NVlabs / NVAE

The Official PyTorch Implementation of "NVAE: A Deep Hierarchical Variational Autoencoder" (NeurIPS 2020 spotlight paper)
https://arxiv.org/abs/2007.03898
Other
999 stars 163 forks source link

FFHQ model checkpoint leads to out of memory even on single image inference #24

Closed bhoov closed 3 years ago

bhoov commented 3 years ago

I am trying to play with the results of the model with the pretrained checkpoints, however, I continue to get out of memory errors when passing even a single image through the model for inference.

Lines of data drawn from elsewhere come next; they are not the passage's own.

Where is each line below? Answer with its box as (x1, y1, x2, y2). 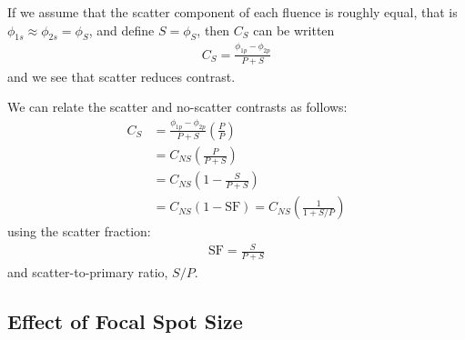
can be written (253, 20, 335, 39)
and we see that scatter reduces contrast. (7, 66, 236, 85)
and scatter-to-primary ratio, (7, 263, 168, 282)
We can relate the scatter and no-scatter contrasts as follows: (7, 97, 348, 116)
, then (197, 20, 230, 39)
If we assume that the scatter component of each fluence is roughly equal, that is (7, 3, 458, 21)
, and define (88, 20, 155, 39)
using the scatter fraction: (7, 222, 151, 241)
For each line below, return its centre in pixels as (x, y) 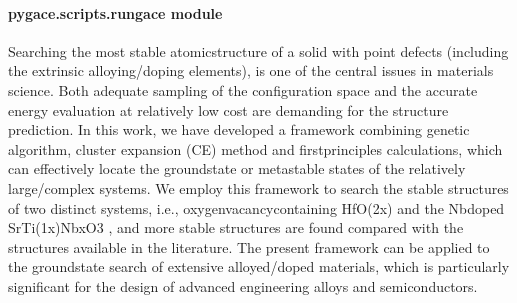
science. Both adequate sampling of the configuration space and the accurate (243, 89)
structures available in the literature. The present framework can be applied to (249, 246)
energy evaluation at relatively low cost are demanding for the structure (228, 109)
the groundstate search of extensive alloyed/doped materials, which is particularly (259, 266)
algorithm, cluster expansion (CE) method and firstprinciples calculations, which (255, 148)
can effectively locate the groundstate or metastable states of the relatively (237, 168)
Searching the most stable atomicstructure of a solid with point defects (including (258, 50)
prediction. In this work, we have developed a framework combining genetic (239, 129)

I load the state_dict and args of the FFHQ pretrained checkpoint into the model and pass in a single image of shape (1,3,256,256), dtype torch.float32, with values between [0, 1] (per the LMDB DataLoader) into the model's forward pass. I am using a Tesla V100 16GB, torch==1.6.0, CUDA 11.0, and Ubuntu 18.04.

I did a bit of debugging -- it looks like this Out of Memory error occurs when passing the image through the loop over the dec_tower.

Is there any reason, algorithmically, that the information for a single 256x256 image should consume more 16GB of GPU memory? Is there a memory leak somewhere?

Any insight and guidance on how to fix this would be appreciated.

bhoov commented 3 years ago

Figured it out. It looks like gradient tracking is on by default and calling model.eval() does not remove this. Running the forward pass in the with torch.no_grad(): context solved the issue. Closing.